Here's one citation from a dissertation.  This is clearly an outlier and perhaps it should be disregarded as it hasn't gone through peer review, but another perspective on it is that it reflects the weight of that original finding on the field.
"This author knows of only one study that has examined nonintelligible speech-like sounds; and interestingly, no significant pSTS activation was found (Scott et al., 2000)."  
Conclusion: My take is that many investigators are citing Scott et al. appropriately, as Jonathan Peelle suggested.  I also see some evidence, however, that the study biases some researchers toward the view that the left anterior STS/STG is the critical region for speech recognition/lexical processing.  Put differently, I still believe that if the original study had found bilateral activity in both anterior and posterior regions, we would as a field be in somewhat of a different place, with fewer groups emphasizing the exclusivity of the anterior pathway (e.g., the Alho et al. quote).  In this sense, I see evidence in support of the assumption that motivated the tweets in the first place.

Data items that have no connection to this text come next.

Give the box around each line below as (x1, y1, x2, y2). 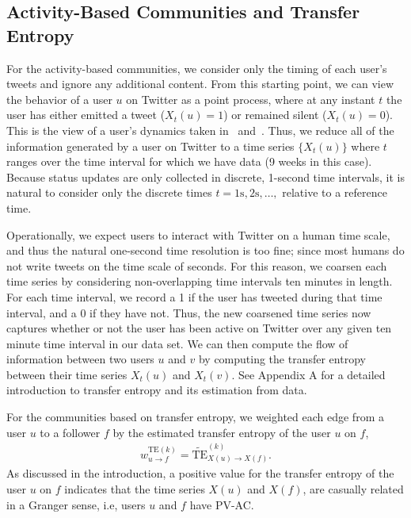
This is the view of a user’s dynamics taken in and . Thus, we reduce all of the (6, 121, 394, 138)
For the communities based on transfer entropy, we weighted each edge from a (6, 409, 384, 425)
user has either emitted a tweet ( (6, 106, 166, 123)
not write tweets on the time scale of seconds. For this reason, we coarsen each (6, 257, 387, 274)
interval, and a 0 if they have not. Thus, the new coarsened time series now (6, 304, 371, 320)
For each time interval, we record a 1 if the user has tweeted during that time (6, 288, 382, 305)
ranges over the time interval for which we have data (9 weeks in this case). (6, 153, 372, 170)
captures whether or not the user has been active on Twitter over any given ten (6, 320, 392, 336)
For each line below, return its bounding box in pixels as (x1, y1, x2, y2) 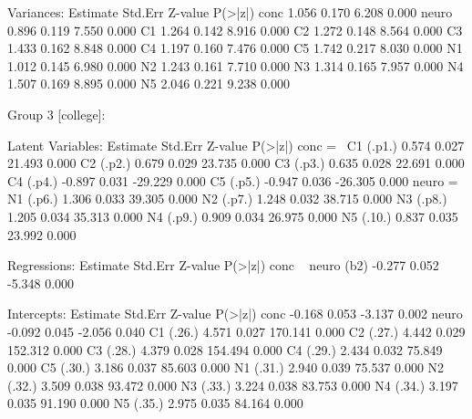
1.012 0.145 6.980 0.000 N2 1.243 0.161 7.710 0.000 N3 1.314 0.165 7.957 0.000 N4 (7, 56, 464, 75)
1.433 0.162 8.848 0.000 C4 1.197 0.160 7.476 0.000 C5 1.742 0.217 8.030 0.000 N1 (7, 38, 463, 58)
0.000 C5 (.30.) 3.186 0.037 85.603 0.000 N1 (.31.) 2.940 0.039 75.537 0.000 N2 (7, 358, 445, 377)
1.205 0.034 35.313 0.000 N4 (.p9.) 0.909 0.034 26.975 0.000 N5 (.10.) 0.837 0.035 (7, 206, 458, 225)
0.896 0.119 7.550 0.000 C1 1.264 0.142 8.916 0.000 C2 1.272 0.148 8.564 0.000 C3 (7, 20, 463, 39)
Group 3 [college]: (7, 104, 106, 123)
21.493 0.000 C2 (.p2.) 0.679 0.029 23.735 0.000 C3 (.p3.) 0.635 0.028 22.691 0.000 (7, 153, 465, 173)
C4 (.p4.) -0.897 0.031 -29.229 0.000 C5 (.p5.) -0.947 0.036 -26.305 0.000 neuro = (7, 171, 458, 190)
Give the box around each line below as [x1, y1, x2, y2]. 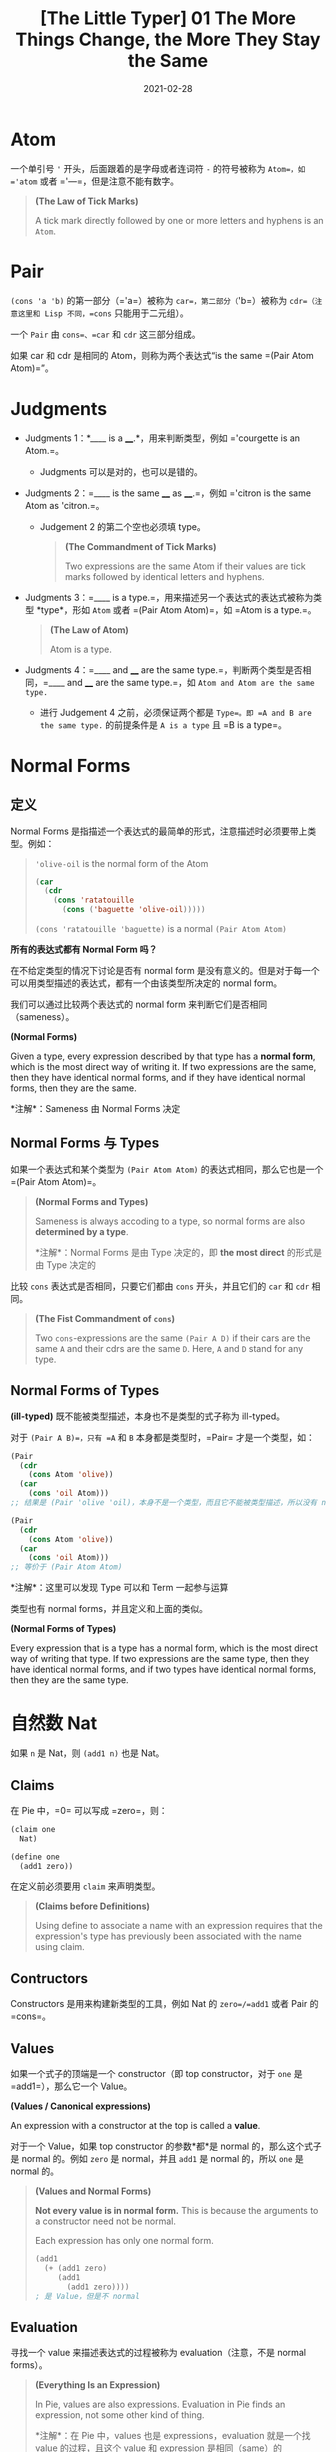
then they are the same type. [10, 1674, 129, 1686]
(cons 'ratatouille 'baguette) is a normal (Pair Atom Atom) [34, 923, 288, 935]
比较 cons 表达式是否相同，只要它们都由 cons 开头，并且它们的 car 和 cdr [10, 1280, 310, 1292]
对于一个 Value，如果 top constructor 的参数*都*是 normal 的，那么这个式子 [10, 2140, 322, 2152]
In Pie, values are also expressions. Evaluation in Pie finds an [34, 2398, 286, 2411]
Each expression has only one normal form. [34, 2235, 215, 2247]
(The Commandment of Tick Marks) [64, 540, 217, 552]
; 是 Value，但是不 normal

Was I too harsh?  I think yes.  Even though I still believe the original study is over-emphasized theoretically and inaccurately colors interpretation of the neural basis of speech processing in some circles, the content of my initial tweets made it sound like the work is completely useless.  That was not my intention or my belief and for that, Sophie and all, please accept my apology.

Lessons for all of us: In a 140 character statement it is way too easy to come across in a way that wasn't intended. I will certainly re-read my draft tweets and consider how they might be read.  I'm sure this won't prevent alternative readings but it could help reduce them. At the same time I will also give other tweeters a little slack if I read something that rubs me the wrong way and ask for clarification.